- [WORK ORDER]:
All lines at or after the one containing "from agent (244, 458)", up to the last line of the material, must be repeated exactly, and no others.

- [DATASET EXTRACT]:
^^^^^^^^

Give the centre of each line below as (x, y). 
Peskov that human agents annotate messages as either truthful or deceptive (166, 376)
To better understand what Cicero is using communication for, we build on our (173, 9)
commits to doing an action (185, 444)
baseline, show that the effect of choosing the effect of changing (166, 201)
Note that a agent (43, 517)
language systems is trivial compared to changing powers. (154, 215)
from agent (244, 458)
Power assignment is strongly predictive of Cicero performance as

^^^^^^^^

- [TASK OUTPUT]:
from agent (244, 458)
Power assignment is strongly predictive of Cicero performance as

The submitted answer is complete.